I found the answer only by viewing the entire perspective of Joshua and by referring to the entire Revelation of God, especially up to that time in history. God is holy. He will, therefore, judge sin as He did in the flood and at Sodom. If God did not judge sin, its contaminating effects would seduce His children away. So, Joshua 6 is teaching us about more than the "nuking" of our enemies. It is teaching us how seriously our holy God takes sin, and how He used His people as His instruments of execution so that we might grasp its seriousness.

Now, I wouldn't expect to resolve all the issues this passage raises in three minutes' time. I do trust, however, that you will see how we must provide a theological interpretation of our preaching text. Our postmodern, missionary age needs preaching that is theologically grounded. Preaching is Theological.
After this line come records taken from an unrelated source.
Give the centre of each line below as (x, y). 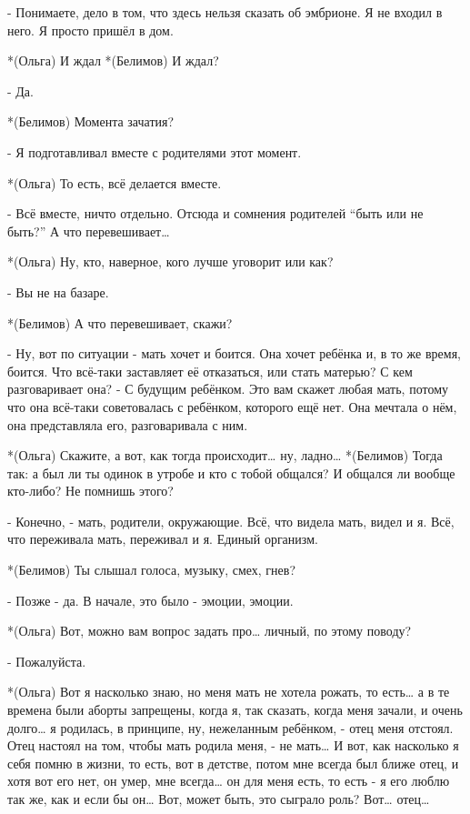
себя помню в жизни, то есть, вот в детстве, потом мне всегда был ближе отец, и (233, 763)
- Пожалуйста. (47, 661)
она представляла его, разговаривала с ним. (128, 424)
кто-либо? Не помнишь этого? (90, 491)
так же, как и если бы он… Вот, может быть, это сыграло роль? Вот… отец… (219, 799)
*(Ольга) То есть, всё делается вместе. (115, 182)
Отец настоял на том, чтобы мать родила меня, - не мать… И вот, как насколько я (233, 745)
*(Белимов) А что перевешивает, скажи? (120, 322)
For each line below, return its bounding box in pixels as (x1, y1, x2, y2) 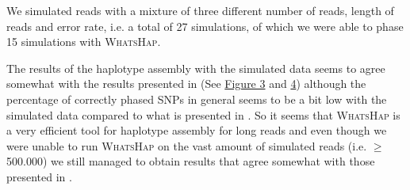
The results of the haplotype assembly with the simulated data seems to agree (6, 59, 385, 76)
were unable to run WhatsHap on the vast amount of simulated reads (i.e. (6, 137, 367, 154)
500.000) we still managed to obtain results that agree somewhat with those (6, 153, 375, 169)
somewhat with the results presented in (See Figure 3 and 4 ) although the (6, 75, 366, 92)
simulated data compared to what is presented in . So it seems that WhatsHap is (6, 106, 400, 123)
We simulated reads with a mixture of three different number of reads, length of (6, 2, 394, 18)
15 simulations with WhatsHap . (6, 33, 161, 50)
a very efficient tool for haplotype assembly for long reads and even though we (6, 122, 387, 139)
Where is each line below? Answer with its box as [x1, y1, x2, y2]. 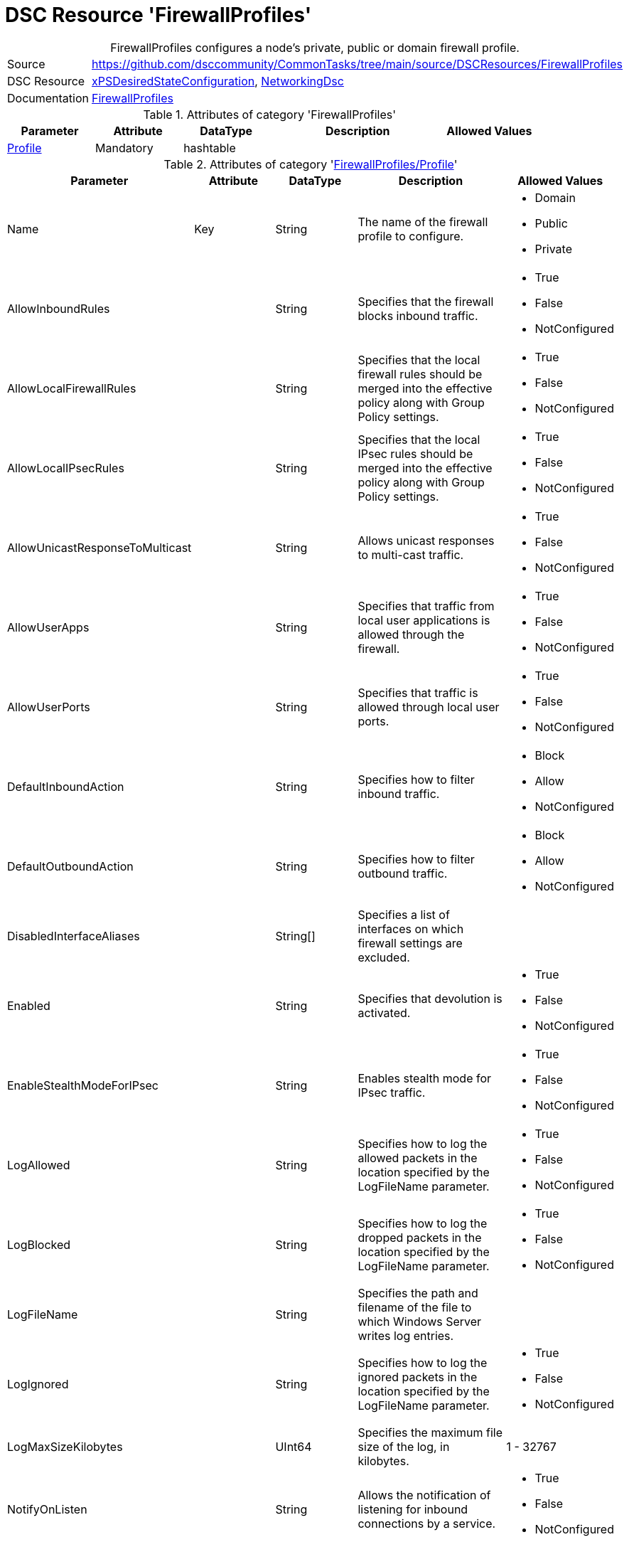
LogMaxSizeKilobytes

Sixth, Preaching is Personal.

One classic definition of preaching calls it "Truth through personality," (Brooks, 1989, 26). We esteem that expression of our calling because we know it to be true. We simply cannot be "one kind of person and another kind of preacher" (McDill, 1999, 36-7). The preacher, who falls short of progressive transformation, possesses little hope that his or her listeners will be transformed.

The founder of Dallas Theological Seminary, Lewis Sperry Chafer, counseled his students, "You can be as clear as ice, and just as cold." And my preaching mentor, Haddon W. Robinson, advised, "The first changed life should be the preacher's."

God must be at work in our lives. We are sinners. But God regenerates us, transforms us from darkness to light, from death to life, from shame to glory. In the overflow we become transparent, earthen vessels filled with God's glory.